Marcelo L Koga, Valdinei Freire, Anna H R Costa

    IEEE Transactions on Cybernetics
    |May 20, 2014
    PubMed
    Summary
    This summary is machine-generated.

    This study introduces a new reinforcement learning (RL) method using stochastic abstract policies to transfer knowledge. This approach improves learning efficiency by generalizing past experiences, outperforming traditional policy libraries.

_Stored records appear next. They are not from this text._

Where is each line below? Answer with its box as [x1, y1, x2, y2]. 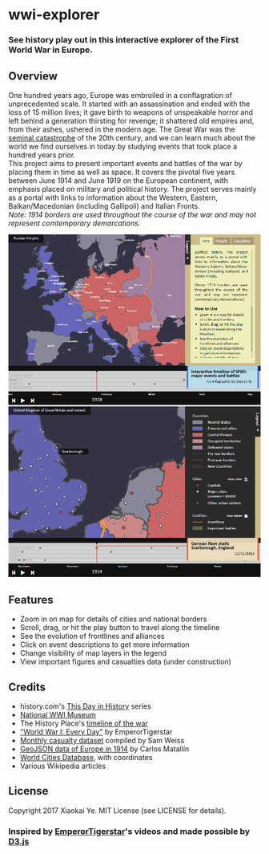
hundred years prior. [8, 150, 76, 160]
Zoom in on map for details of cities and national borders [19, 614, 207, 624]
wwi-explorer [8, 6, 100, 24]
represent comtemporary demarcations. [8, 218, 141, 228]
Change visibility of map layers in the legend [19, 649, 167, 658]
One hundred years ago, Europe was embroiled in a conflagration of [8, 90, 233, 100]
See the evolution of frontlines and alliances [19, 632, 165, 641]
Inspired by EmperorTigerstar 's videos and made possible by [8, 825, 251, 836]
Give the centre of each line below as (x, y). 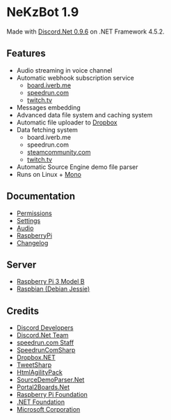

    Related Experiment Videos

    Area of Science:

    • Artificial Intelligence
    • Machine Learning
    • Robotics

    Background:

    • Reinforcement learning (RL) agents learn through trial-and-error, which can be time-consuming.
    • Current methods often require learning from scratch, lacking efficient knowledge transfer mechanisms.

    Purpose of the Study:

    • To improve reinforcement learning performance by leveraging prior knowledge from solved tasks.
    • To introduce a novel method for knowledge transfer using generalized stochastic abstract policies.

    Main Methods:

    • Developed a new algorithm, AbsProb-PI-multiple, and a framework for knowledge transfer.
    • Utilized stochastic abstract policies to generalize solutions and identify task similarities.
    • Conducted experiments in a robotic navigation environment.

    Main Results:

    • The proposed method using generalized policies significantly improved agent guidance during learning.
    • Compared to using a library of policies, the generalized approach demonstrated superior performance.
    • Analysis showed effective knowledge transfer and improved learning efficiency.

    Conclusions:

    • Stochastic abstract policies provide an effective way to encode and transfer knowledge in reinforcement learning.
    • Generalizing past experiences through abstract policies outperforms traditional methods for knowledge transfer.
    • This approach enhances learning speed and performance in new RL tasks.